■ ACTIVITY ■
Starting at the line that has "Give the box" and stopping after the line that has "Asmified [38, 45, 86, 60]", reproduce the listing below exactly; omit everything else.

##############################

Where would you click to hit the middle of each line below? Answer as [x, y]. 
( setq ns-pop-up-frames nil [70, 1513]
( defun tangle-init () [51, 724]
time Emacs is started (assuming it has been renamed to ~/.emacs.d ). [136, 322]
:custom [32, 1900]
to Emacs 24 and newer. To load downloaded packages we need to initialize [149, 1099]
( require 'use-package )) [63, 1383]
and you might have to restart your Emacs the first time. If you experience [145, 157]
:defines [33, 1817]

##############################

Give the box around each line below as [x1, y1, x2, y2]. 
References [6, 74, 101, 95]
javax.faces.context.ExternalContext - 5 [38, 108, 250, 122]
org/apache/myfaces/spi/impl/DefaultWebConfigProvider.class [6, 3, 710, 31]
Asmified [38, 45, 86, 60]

##############################

■ RESPONSE TO THIS EXERCISE ■
Give the box around each line below as [x1, y1, x2, y2]. 
References [6, 74, 101, 95]
javax.faces.context.ExternalContext - 5 [38, 108, 250, 122]
org/apache/myfaces/spi/impl/DefaultWebConfigProvider.class [6, 3, 710, 31]
Asmified [38, 45, 86, 60]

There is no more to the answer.